In the gravity structure described in this section, the improved body is formed so as to cover a predetermined range on the offshore side rather than the offshore wall surface of the wall body in a plan view. Necessary supporting strength is ensured. In the case of the method according to this item, the deepened portion is formed by partially removing the improved body formed on the rubble mound.

(11) In the above items (7) to (10), the improved body is formed in a predetermined range near at least a central portion in the thickness direction from the land side wall surface of the wall body in plan view. (Claim 9).
The gravity structure described in this section is such that the improved body is formed in a predetermined range near the center in the thickness direction from the land side wall surface of the wall body in plan view, so that the wall body by the rubble mound The support strength of can be increased.

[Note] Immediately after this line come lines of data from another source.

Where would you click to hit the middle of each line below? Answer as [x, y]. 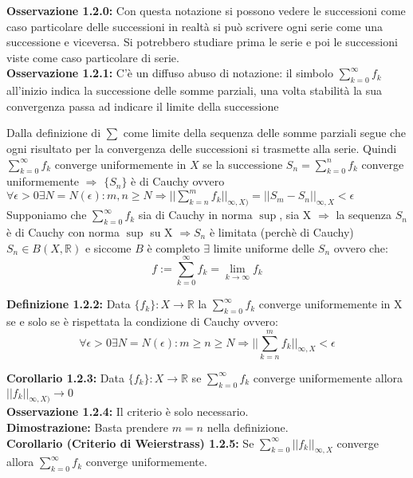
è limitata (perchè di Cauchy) [281, 232]
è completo [173, 247]
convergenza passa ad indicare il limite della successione [143, 106]
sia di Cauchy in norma [195, 215]
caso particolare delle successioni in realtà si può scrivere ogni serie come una [195, 26]
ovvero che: [361, 247]
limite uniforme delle [264, 247]
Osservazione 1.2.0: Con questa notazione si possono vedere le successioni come [206, 10]
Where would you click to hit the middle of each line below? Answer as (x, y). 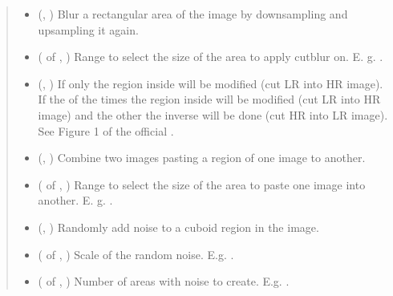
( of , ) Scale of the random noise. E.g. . (136, 254)
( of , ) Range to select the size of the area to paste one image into (202, 184)
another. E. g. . (75, 200)
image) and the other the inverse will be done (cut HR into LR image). (213, 114)
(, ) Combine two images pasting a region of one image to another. (202, 158)
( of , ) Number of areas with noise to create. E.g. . (164, 281)
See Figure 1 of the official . (106, 130)
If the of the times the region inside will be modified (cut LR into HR (209, 99)
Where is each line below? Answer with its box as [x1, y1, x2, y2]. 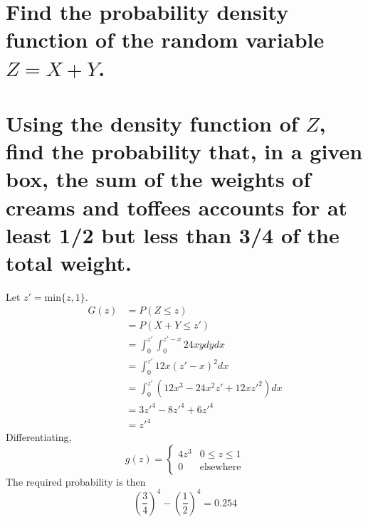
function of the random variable [6, 25, 325, 54]
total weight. [6, 247, 132, 277]
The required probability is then [6, 474, 146, 489]
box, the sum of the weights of [6, 164, 311, 193]
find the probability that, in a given [6, 137, 363, 166]
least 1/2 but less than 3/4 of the [6, 220, 340, 249]
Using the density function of [6, 108, 298, 137]
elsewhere [199, 462, 241, 473]
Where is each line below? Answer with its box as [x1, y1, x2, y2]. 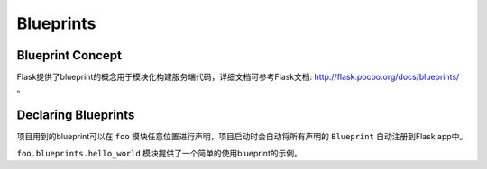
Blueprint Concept [16, 48, 122, 63]
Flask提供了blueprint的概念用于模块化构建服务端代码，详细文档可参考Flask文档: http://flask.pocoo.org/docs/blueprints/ [16, 72, 460, 83]
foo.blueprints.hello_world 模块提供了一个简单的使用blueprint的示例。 [16, 147, 302, 158]
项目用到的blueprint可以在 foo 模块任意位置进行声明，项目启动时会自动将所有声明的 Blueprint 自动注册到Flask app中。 [16, 131, 468, 142]
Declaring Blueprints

(12) In the above item (11), the improved body is a gravitational structure formed in a predetermined range on the land side with respect to the land side wall surface of the wall body in plan view (claim 10).
In the gravity structure described in this section, the improved body is formed so as to reach a predetermined range on the land side rather than the land side wall surface of the wall body in a plan view. Necessary supporting strength is ensured.

  Since this invention was comprised in this way, it becomes possible to aim at deepening from the existing gravity type structure, without changing the normal line of a structure, although it is a construction period shorter than before.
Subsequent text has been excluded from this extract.